Quem garante a preservação e o aprimoramento desses ideais é a neurocientista Lúcia Willadino Braga, diretora da rede Sarah desde 1994. Campos da Paz era ortopedista e transformou os hospitais da marca em referência em reabilitação física.
Nos últimos anos, o Sarah tem ganhado cada vez mais o toque de Lúcia Willadino, se voltando especialmente aos cuidados neurológicos, uma preocupação com o envelhecimento da população.
É preciso investir em tratamentos para doença de Alzheimer e mal de Parkinson, por exemplo. Com modelo gerencial a cargo de uma organização social, o hospital realiza mais de 19 milhões de procedimentos por ano.
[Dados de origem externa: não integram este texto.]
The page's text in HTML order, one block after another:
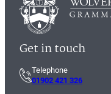
Get in touch
Telephone
01902 421 326
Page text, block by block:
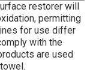
restorer will
permitting
for use differ
with the
are used

A principal meta da instituição é devolver à população os impostos pagos por meio de atendimento público de alta qualidade, com tecnologia de ponta e acolhimento mais humano. As atividades crescem a cada ano. Em 2015, o Sarah registrou o recorde de mais de 174 mil consultas, só em Brasília. A intenção é manter esse número, em 2016. A saúde dos brasilienses agradece.
Depoimentos
Colegas de trabalho homenageiam doutor Aloysio Campos da Paz
O doutor Campos sempre se preocupou em reabilitar o paciente nos aspectos físicos e psicológicos, oferecendo-lhe qualidade de vida, com perspectivas de uma melhor inclusão na sociedade. O mais admirável era a sua vitalidade diária e a preocupação com a qualidade dos serviços prestados em toda a instituição, desde a limpeza ao atendimento mais complexo
Domingas Gentil, enfermeira no Sarah durante 36 anos.
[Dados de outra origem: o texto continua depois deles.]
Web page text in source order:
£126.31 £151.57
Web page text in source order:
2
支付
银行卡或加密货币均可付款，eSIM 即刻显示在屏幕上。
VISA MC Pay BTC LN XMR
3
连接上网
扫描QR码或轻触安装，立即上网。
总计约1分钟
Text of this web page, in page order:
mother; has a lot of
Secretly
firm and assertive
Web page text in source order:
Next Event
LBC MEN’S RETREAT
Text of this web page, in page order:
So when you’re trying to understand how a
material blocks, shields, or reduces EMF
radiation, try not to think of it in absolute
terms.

“Campos da Paz era um monstro sagrado, impetuoso e genial, de uma força de trabalho impressionante. Há um sentimento de profundo respeito e gratidão ao doutor Campos, por ter feito parte dessa instituição que é pública e séria, que devolve o imposto que a gente paga em serviços qualificados, com uma humanização inquestionável. Ele deixou a semente de serviço humanizado e qualificado, os princípios de tratar a pessoa não como doente, mas como sujeito da ação. Ele foi um homem muito visionário, já pensava em uma visão holística, quando ainda nem se falava nisso”, afirma Mércia Lorentz, fisioterapeuta.
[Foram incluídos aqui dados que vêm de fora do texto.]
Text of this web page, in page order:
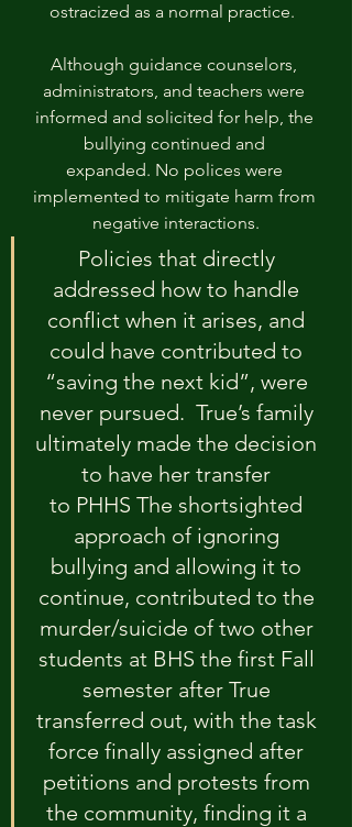
ostracized as a normal practice.
Although guidance counselors,
administrators, and teachers were
informed and solicited for help, the
bullying continued and
expanded. No polices were
implemented to mitigate harm from
negative interactions.
Policies that directly
addressed how to handle
conflict when it arises, and
could have contributed to
“saving the next kid”, were
never pursued.  True’s family
ultimately made the decision
to have her transfer
to PHHS The shortsighted
approach of ignoring
bullying and allowing it to
continue, contributed to the
murder/suicide of two other
students at BHS the first Fall
semester after True
transferred out, with the task
force finally assigned after
petitions and protests from
the community, finding it a
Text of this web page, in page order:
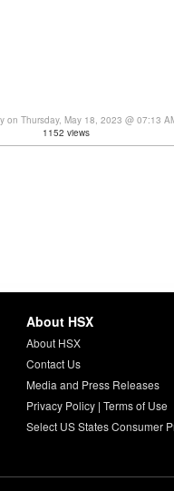
on Thursday, May 18, 2023 @ 07:13
1152 views
About HSX
About HSX
Contact Us
Media and Press Releases
Privacy Policy| Terms of Use
Select US States Consumer
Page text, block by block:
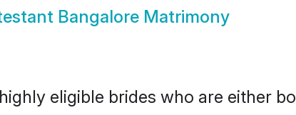
Bangalore Matrimony
eligible brides who are either
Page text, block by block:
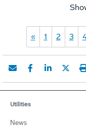
« 1 2 3
Utilities
News
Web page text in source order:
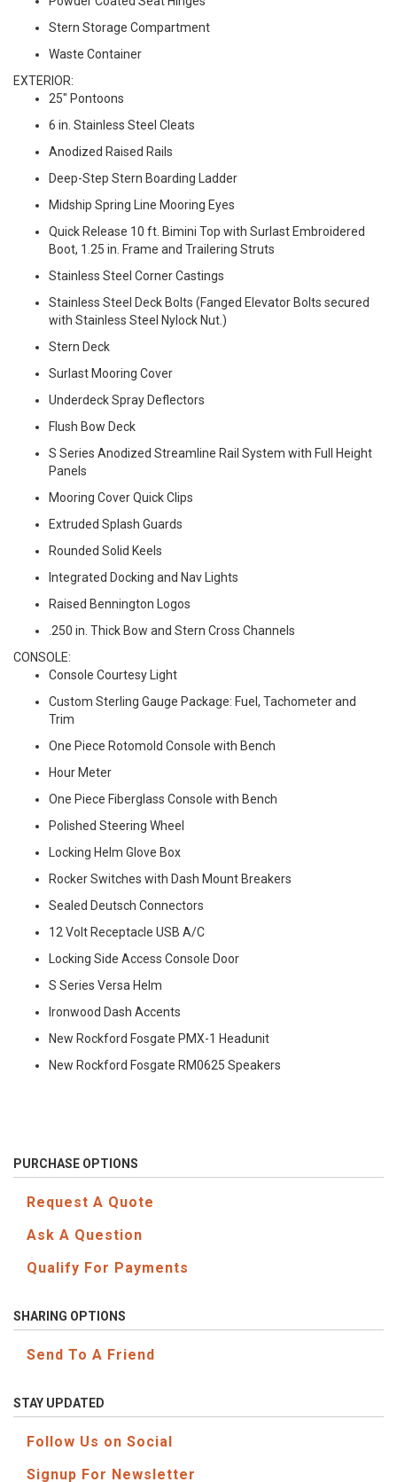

“Doutor Aloysio Campos da Paz demonstrou ser um médico muito humano, além do que seria o dever de um médico no tratamento de seus pacientes. Um exemplo era o costume que ele tinha de lotar seu carro de crianças internadas para levá-las à praia aos fins de semana. Campos deixou uma lembrança indelével no Sarah com sua obra, seu trabalho, sua força, sua determinação, seu sorriso largo mesmo diante de adversidades e até mesmo sua maneira, algumas vezes rude, de ensinar, quase nunca entendida. Os que ficaram têm nas mãos a tão difícil, mas ao mesmo tempo doce tarefa de continuar, não importa se por caminhos retraçados”, destaca a médica Sáuria Burnett.